Failover to the recovery site and subsequent failback for an active/active configuration

For an active/active storage replication based cluster, complete these steps to restore access to the file system through site B after site A has experienced a disastrous failure.

Procedure when the server-based configuration scheme is in use

  1. Stop the GPFS daemon on the surviving nodes as site B where the file gpfs.siteB lists all of the nodes at site B:
    mmdsh -N gpfs.siteB /usr/lpp/mmfs/bin/mmshutdown
  2. Perform the appropriate commands to make the secondary replication devices available and change their status from being secondary devices to suspended primary devices.
  3. If you needed to relax node quorum or make configuration changes, migrate the primary cluster configuration server to site B, issue this command:
    mmchcluster -p nodeB001
  4. If site C, the tiebreaker, failed along with site A, existing node quorum designations must be relaxed in order to allow the surviving site to fulfill quorum requirements.

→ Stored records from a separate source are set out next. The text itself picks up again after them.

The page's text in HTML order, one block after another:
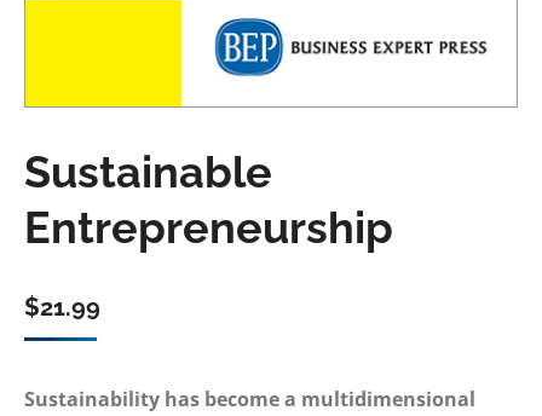
Sustainable
Entrepreneurship
$21.99
Sustainability has become a multidimensional
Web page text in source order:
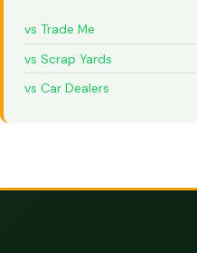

To relax node quorum, temporarily change the designation of each of the failed quorum nodes to non-quorum nodes:
    mmchnode --nonquorum -N nodeA001,nodeA002,nodeA003,nodeC
  5. Ensure the source volumes are not accessible to the recovery site:
    • Disconnect the cable
    • Define the nsddevices user exit file to exclude the source volumes
  6. Restart the GPFS daemon on all surviving nodes:
    mmstartup -N gpfs.siteB

Procedure when the Clustered Configuration Repository (CCR) scheme is in use

For an active-active PPRC-based cluster, follow these steps to restore access to the file system through site B after site A has experienced a disastrous failure:
  1. Stop the GPFS daemon on the surviving nodes as site B where the file gpfs.siteB lists all of the nodes at site B:
    mmshutdown -N gpfs.siteB
  2. Perform the appropriate commands to make the secondary replication devices available and change their status from being secondary devices to suspended primary devices.
  3. If site C, the tiebreaker, failed along with site A, existing node quorum designations must be relaxed in order to allow the surviving site to fulfill quorum requirements. To relax node quorum, temporarily change the designation of each of the failed quorum nodes to nonquorum nodes using the –- force option:
    mmchnode --nonquorum -N nodeA001,nodeA002,nodeA003,nodeC --force
  4. Ensure that the source volumes are not accessible to the recovery site:
    • Disconnect the cable.
    • Define the nsddevices user exit file to exclude the source volumes.
  5. Restart the GPFS daemon on all surviving nodes:
    mmstartup -N gpfs.siteB
Note:
  • Make no further changes to the quorum designations at site B until the failed sites are back online and the following failback procedure has been completed.
  • Do not shut down the current set of nodes on the surviving site B and restart operations on the failed sites A and C. This will result in a non-working cluster.

Failback procedure

After the operation of site A has been restored, the failback procedure is completed to restore the access to the file system from that location. The following procedure is the same for both configuration schemes (server-based and Clustered Configuration Repository (CCR)). The failback operation is a two-step process:

  1. For each of the paired volumes, resynchronize the pairs in the reserve direction with the recovery LUN diskB acting as the sources for the production LUN diskA. An incremental resynchronization is performed, which identifies the mismatching disk tracks, whose content is then copied from the recovery LUN to the production LUN. Once the data has been copied and the replication is running in the reverse direction this configuration can be maintained until a time is chosen to switch back to site A.
  2. Shut GPFS down at site B and reverse the disk roles (the original primary disk becomes the primary again), bringing the replication pair to its initial state.
    1. Stop the GPFS daemon on all nodes.
    2. Perform the appropriate actions to switch the replication direction so that diskA is now the source and diskB is the target.
    3. If during failover you migrated the primary cluster configuration server to a node in site B:
      1. Migrate the primary cluster configuration server back to site A:
        mmchcluster -p nodeA001
      2. Restore the initial quorum assignments:
        mmchnode --quorum -N nodeA001,nodeA002,nodeA003,nodeC
      3. Ensure that all nodes have the latest copy of the mmsdrfs file:
        mmchcluster -p LATEST
    4. Ensure the source volumes are accessible to the recovery site:
      • Reconnect the cable
      • Edit the nsddevices user exit file to include the source volumes
    5. Start the GPFS daemon on all nodes:
      mmstartup -a
    6. Mount the file system on all the nodes at sites A and B.